My goal, as soon as I was introduced to my public library was to read every single book they had about horses. I come from a relatively small town, so I was actually able to meet that goal.
And then my mother took me to the city library in Rochester, New York, and walked into that building which was the size of a city block and I was completely enchanted. I wasn't overwhelmed, thinking, "Oh no, I'll never meet my goal," I thought, "This is fantastic You'll never ever ever get to the end of all the books there are to read." So it was great fun.
It was a big deal to get a hardcover book as a gift when I was a kid and we each got one hardcover book as a gift every Christmas. So the library was where you went every week to get five, six, seven, eight, nine books to bring home. It didn't just foster my reading, it created and fed my entire reading life. And as an adult and as a playwright, I've use libraries, which are the most incredible resource, to do all research for most of my plays and musicals.
When my daughter was little, we would go every week just like I did as a child and now I use it as my resource center for all of those work that I do both in terms of wanting to stay abreast of other authors who I'm following, and in terms of turning to them for all the help I need in my research needs when I'm doing something based on history.
[Favorite librarian?] Oh God, yes I do. Oh God, I have a couple, of course. I would have to name Linda Tar at the Gloucester Public Library and Cindy, whose last name I can't remember. They have just been an incredible resource for me and so generous with their time and their expertise.
[On budget cuts] I think it's the craziest, craziest of all possible budget cuts during a recession when the library becomes an even more important resourceful for anyone who does not have a computer in their home, who is trying to search for a job. I really feel that libraries are the center of our cultural and civic life and this is not the time to be pulling away from those wonderful ideals.
[On censorship] I'm really surprised that that's still... I shouldn't be... I'm really surprised that that still happens and goes on. I think it generally, or I hope, it continues to backfire for those who are trying to ban books. Because it only, as a kid, if ever I was not allowed to read a book, of course that's exactly what I wanted to read. I have memories of reading "The Catcher in the Rye" when I was too young to understand it... with a flashlight.

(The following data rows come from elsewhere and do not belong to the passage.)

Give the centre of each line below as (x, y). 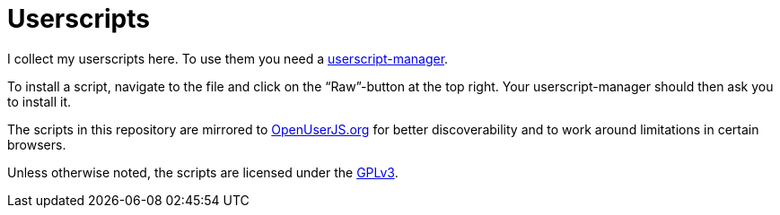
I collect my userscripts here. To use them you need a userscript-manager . (228, 58)
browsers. (37, 144)
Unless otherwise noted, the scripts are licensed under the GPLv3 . (203, 172)
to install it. (39, 101)
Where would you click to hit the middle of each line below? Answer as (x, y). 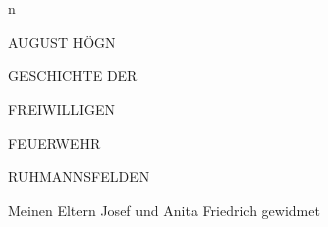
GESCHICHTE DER (73, 75)
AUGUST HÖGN (62, 41)
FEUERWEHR (54, 142)
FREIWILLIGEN (62, 108)
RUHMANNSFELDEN (79, 176)
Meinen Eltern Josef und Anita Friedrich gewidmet (164, 209)
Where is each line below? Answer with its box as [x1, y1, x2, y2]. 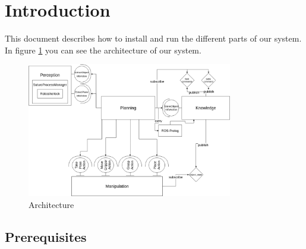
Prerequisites [5, 227, 87, 245]
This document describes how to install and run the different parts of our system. [5, 32, 302, 45]
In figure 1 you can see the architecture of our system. [5, 43, 201, 56]
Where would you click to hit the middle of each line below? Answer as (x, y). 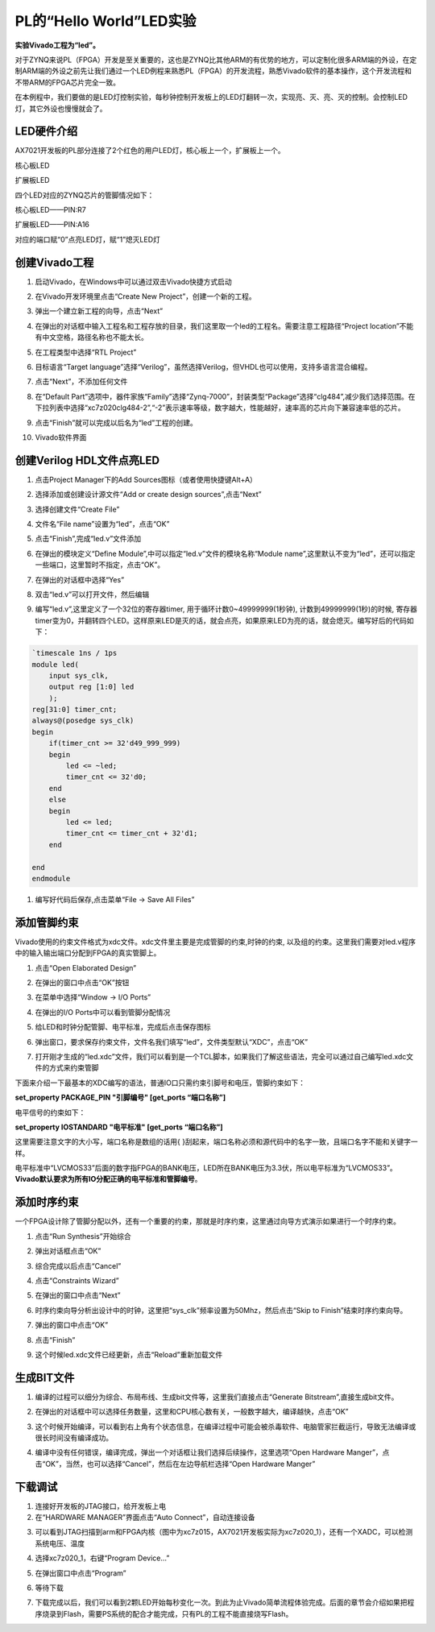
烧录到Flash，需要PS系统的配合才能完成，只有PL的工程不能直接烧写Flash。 (167, 1613)
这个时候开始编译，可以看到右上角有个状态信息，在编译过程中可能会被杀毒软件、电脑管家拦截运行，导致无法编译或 (226, 1427)
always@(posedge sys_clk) (83, 721)
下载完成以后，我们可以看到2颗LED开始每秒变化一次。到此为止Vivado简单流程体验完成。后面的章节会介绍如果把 (221, 1602)
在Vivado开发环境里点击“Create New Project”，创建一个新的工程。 (146, 296)
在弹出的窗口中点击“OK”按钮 (82, 983)
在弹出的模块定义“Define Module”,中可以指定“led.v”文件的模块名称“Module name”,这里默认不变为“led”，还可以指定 (225, 553)
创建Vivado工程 (54, 262)
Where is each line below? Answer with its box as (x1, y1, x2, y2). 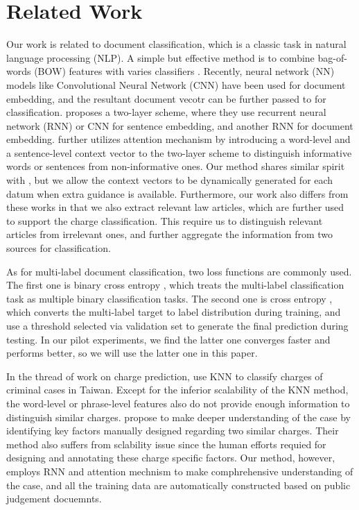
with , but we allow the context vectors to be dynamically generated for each (6, 173, 333, 187)
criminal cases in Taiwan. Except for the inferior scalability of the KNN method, (6, 382, 349, 397)
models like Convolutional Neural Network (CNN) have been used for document (6, 77, 346, 92)
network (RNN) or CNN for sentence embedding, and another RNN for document (6, 118, 353, 133)
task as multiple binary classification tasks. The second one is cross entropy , (6, 291, 333, 305)
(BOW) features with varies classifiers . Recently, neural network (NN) (34, 64, 335, 78)
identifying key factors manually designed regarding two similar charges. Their (6, 423, 339, 438)
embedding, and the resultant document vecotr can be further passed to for (6, 91, 326, 105)
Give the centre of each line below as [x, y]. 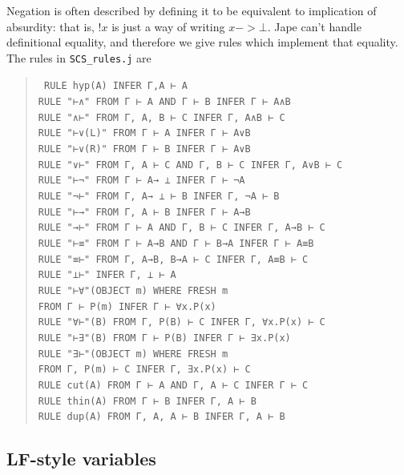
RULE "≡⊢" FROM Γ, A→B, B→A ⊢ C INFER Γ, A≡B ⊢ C [173, 259]
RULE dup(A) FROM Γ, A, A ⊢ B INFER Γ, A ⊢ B [162, 417]
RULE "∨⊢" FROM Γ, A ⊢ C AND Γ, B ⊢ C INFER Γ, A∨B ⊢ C [190, 165]
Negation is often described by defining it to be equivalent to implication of [192, 10]
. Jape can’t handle [314, 26]
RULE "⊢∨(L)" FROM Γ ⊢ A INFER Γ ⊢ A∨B [144, 133]
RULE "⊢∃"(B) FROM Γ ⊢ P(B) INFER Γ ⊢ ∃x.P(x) [164, 338]
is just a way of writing [168, 26]

So I don't think it's a smart thing and I think that... I think we live in a free country so I don't understand it.
"Alice Bliss" is a coming of age story about a fifteen year old girl whose father is in the reserves and deploys to Iraq. And it's a classic story of a girl growing up, but at the same time it tells the story of the war from the point of view of those who are left behind and the children at home and how they're coping with being without very important member of their family.